(Bloomberg) -- Oil headed for a second weekly gain after rallying to the highest level since October 2018 earlier in the week, with U.S. crude stockpiles falling more than expected in another bullish sign for the market.
Futures in New York traded near $69 a barrel after settling little changed on Thursday. U.S. inventories slid by 5.08 million barrels last week, double the forecast decline in a Bloomberg survey. Saudi Arabia, meanwhile, increased oil prices for customers in Asia by more than anticipated for July after OPEC+ predicted earlier this week that the market was rapidly tightening.
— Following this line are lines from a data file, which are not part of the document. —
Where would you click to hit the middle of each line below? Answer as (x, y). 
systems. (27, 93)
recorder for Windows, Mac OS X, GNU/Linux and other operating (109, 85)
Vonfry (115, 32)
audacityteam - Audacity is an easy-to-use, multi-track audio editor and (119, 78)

Oil is up more than 40% this year as the U.S., China and Europe lead a robust recovery from the pandemic, despite a Covid-19 comeback in parts of Asia. There have been a raft of bullish calls on the demand outlook recently from OPEC+ to the International Energy Agency, while the prospect of a speedy return of Iranian barrels waned with talks on a nuclear deal dragging on.
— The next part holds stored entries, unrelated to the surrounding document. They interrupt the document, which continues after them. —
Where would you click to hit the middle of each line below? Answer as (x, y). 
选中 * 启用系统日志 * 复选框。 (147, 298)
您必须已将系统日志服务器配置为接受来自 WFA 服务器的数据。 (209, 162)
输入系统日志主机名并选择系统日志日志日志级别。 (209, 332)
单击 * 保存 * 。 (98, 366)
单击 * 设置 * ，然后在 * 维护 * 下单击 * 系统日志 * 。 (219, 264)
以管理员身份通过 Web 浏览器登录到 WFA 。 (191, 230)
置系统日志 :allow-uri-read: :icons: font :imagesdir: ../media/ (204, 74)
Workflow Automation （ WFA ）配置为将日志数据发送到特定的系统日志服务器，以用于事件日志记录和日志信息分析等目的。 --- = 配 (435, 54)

OPEC+ may need to keep adding barrels to the market in August or September to meet the demand recovery, according to Gazprom (MCX:GAZP) Neft PJSC Chief Executive Officer Alexander Dyukov. The alliance this week ratified a output boost for July, but didn’t give any hints on future supply moves.
The prompt timespread for Brent was 42 cents in backwardation -- a bullish structure where near-dated contracts are more expensive than later-dated ones -- on Thursday. That compares with 9 cents at the start of last week.
U.S. gasoline stockpiles rose by about 1.5 million barrels last week, the Energy Information Administration said Thursday, compared with a forecast for a decline. Distillate inventories -- a category that includes diesel -- climbed for the first time since early April.